Logo que chegaram a ver os solos do país, viram-se passar ao lado de uma estátua verdíssima que há muitas décadas havia cantado as odes e os rumores da liberdade trepida e escassa. Para o azar deles, aquela liberdade não mais os pertencia, desde que caíram na cilada das maldades e do egoísmo. Como o caçador que retira as fincas da armadilha na pata do urso, avisaram: “A partir de hoje, não sairão daqui e trabalharão seus projetos para o Doutor Sarajevo, conforme instituirmos. Não ousem se rebelar, pois acreditem, será muito pior”. Dentro do instituto viram protótipos de carros desenvolvidos pelo louco, para que como em um sonho voassem. Xeng então pensava: “Quanto ao Doutor Sarajevo, não é isto mesmo que o seu nome significava? Aquele que faz voar o Hozana nas alturas, a glória divina? Não é a toa que este nome já passou por ser conhecido como o estopim de uma guerra que abalou a estrutura do mundo, a primeira grande guerra! E será que agora estaremos prontos para enfrentar o terceiro desses conflitos mundiais, se novamente um Sarajevo aceitar ser a ultima gota que falta para que o copo transborde?”.

Eis que então se fazem destinos de pessoas. Alguns diriam, “Pelo menos eram órfãos, não deixaram saudades e amargos em peitos de famílias inteiramente constituídas”, mas aos que falam e pensam desta forma fica a reflexão de que não importa o lado da maioria que se olha, ainda existe saudade dentro do peito até mesmo dos mais abandonados. Saudade lógica ou ilusória. Seja uma saudade que se institui no passado, ou num presente tendente ao malquerer, mas que ainda ficam marcas maiores às vitimas, isto não se discute.

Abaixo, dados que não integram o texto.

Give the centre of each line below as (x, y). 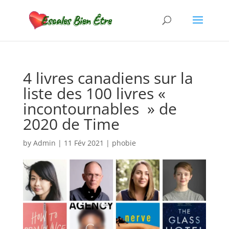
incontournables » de (100, 109)
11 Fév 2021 (84, 143)
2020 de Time (71, 124)
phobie (124, 143)
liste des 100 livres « (96, 93)
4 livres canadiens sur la (108, 78)
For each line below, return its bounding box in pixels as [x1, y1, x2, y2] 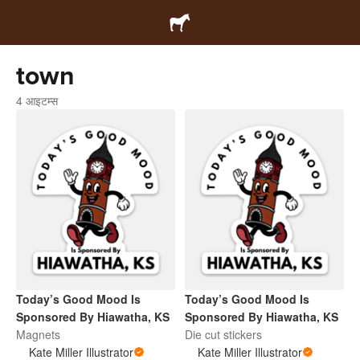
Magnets [16, 326, 60, 343]
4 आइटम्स [16, 92, 58, 108]
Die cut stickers [185, 326, 262, 343]
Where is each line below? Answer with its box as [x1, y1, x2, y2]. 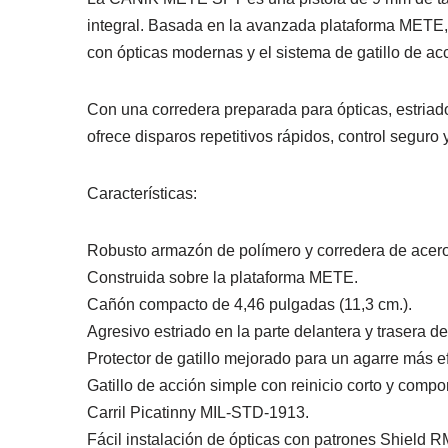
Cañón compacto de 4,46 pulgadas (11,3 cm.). [87, 296, 412, 314]
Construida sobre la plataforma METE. [87, 269, 358, 287]
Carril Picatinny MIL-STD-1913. [87, 404, 309, 422]
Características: [87, 185, 197, 203]
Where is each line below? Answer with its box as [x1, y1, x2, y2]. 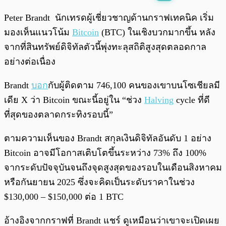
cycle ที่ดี [174, 95, 210, 105]
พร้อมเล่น [29, 10, 52, 16]
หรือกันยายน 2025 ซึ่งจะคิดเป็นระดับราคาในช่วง [4, 177, 195, 188]
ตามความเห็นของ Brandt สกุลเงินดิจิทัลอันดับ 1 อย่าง [4, 133, 211, 144]
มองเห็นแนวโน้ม [4, 27, 72, 38]
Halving [144, 95, 174, 105]
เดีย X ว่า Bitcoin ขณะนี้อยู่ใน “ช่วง [4, 95, 144, 105]
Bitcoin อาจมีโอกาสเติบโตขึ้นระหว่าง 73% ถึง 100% [4, 148, 206, 158]
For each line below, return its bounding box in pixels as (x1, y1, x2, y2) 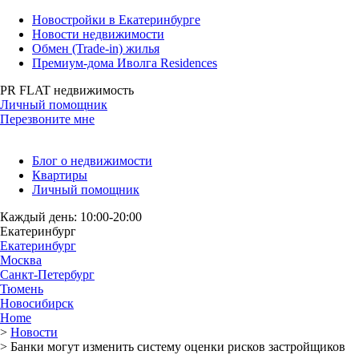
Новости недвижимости (32, 27, 164, 41)
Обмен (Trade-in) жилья (32, 42, 159, 55)
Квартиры (32, 168, 87, 182)
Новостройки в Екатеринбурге (32, 13, 200, 26)
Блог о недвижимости (32, 154, 152, 167)
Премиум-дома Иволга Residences (32, 56, 217, 70)
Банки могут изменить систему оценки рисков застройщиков (10, 340, 345, 353)
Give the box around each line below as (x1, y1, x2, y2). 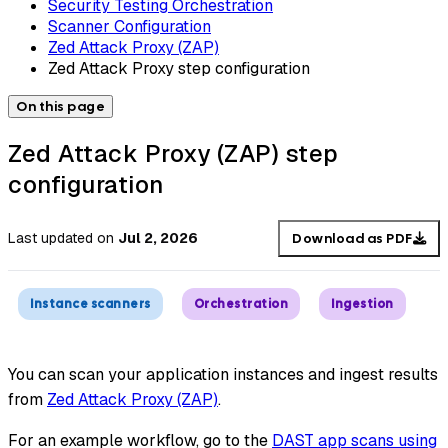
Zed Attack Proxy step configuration (48, 57, 310, 79)
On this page (16, 97, 105, 115)
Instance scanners (30, 296, 151, 313)
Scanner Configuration (48, 15, 211, 37)
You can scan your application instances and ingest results (8, 364, 438, 386)
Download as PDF (292, 229, 413, 247)
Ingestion (331, 296, 394, 313)
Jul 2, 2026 (118, 229, 198, 248)
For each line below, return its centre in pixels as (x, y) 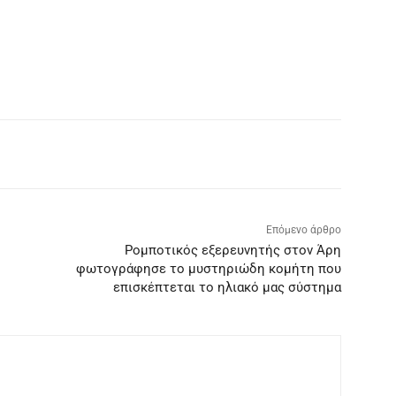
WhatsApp (74, 164)
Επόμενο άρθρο (303, 230)
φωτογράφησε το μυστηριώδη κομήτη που (208, 269)
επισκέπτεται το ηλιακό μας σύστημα (227, 288)
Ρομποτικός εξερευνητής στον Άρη (232, 251)
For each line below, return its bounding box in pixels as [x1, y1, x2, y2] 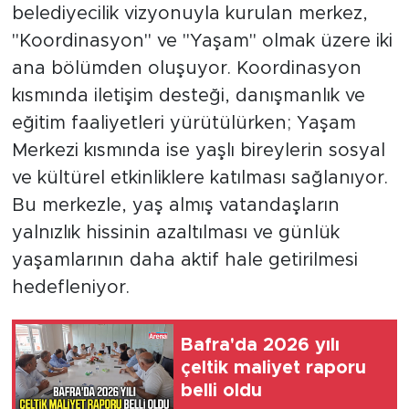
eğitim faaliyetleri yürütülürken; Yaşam [11, 114, 356, 133]
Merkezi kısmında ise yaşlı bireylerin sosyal [11, 142, 385, 161]
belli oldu [181, 381, 262, 400]
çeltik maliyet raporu [181, 358, 366, 377]
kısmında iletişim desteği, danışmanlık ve [11, 87, 365, 106]
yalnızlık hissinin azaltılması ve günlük [11, 224, 340, 243]
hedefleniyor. [11, 278, 130, 298]
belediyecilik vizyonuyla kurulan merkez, [11, 5, 368, 24]
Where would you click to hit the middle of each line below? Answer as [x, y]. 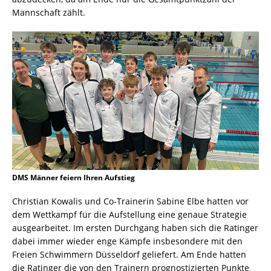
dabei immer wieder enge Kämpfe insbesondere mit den [127, 241]
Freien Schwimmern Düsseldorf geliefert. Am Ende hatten [129, 255]
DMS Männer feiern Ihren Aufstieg [73, 178]
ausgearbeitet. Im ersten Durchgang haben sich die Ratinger [135, 228]
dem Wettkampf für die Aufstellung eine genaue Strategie [129, 215]
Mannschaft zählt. [49, 12]
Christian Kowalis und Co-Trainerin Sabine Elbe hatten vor [130, 201]
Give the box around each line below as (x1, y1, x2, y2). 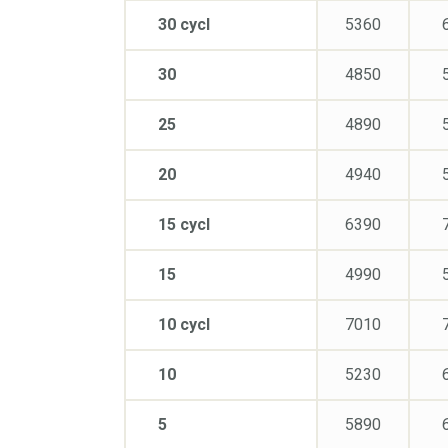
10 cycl (158, 314, 210, 334)
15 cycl (158, 214, 210, 234)
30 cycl (158, 14, 210, 34)
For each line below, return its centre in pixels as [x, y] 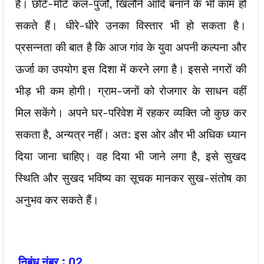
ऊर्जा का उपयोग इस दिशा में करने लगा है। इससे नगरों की [131, 69]
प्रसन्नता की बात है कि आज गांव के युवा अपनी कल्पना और [131, 47]
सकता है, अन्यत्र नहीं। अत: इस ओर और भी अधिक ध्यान [131, 134]
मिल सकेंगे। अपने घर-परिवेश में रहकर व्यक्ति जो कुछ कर [131, 113]
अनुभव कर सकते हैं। [57, 200]
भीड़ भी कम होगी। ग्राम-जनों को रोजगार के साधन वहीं [131, 91]
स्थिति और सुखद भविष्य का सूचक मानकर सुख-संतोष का [131, 178]
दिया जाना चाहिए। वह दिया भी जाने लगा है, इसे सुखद [131, 156]
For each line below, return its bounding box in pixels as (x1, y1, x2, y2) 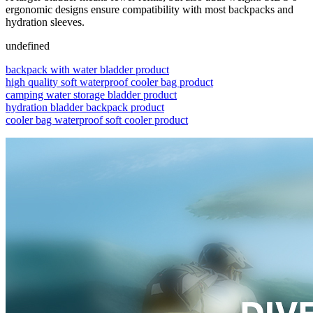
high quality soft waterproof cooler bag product (6, 75, 213, 88)
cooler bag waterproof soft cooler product (6, 113, 188, 126)
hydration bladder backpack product (6, 101, 164, 113)
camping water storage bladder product (6, 88, 177, 101)
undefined (6, 39, 50, 52)
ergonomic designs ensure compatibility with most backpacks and (6, 3, 293, 15)
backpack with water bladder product (6, 63, 169, 75)
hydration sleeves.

Quanto à vida dos chineses, não estava de fato tão ruim, apenas mudara bruscamente de cursos. O garotinho Long cada vez mais sonhava em voltar, sonhava com a liberdade que tanto falavam em existir naquela simples estátua a erguer para o céu uma tocha atrevida. “Será que um dia voltaremos, ou será que neste céu que nos encontramos talvez haja o mesmo azul do oceano em que viemos?”. Xeng refletia junto, com as mãos dadas a Alicia. Um dia poderão voltar a desfrutar da liberdade como um doce que se abre e devora-se sem dúvida nenhuma. Apesar de distante, podia tocar sua casa com pequenos dedos ao encostá-los em um mapa-múndi, e ao tocá-lo podia saborear do azul, o azul que os separava do doce sonho de casa, o doce som das terras da sua velha e escassa China.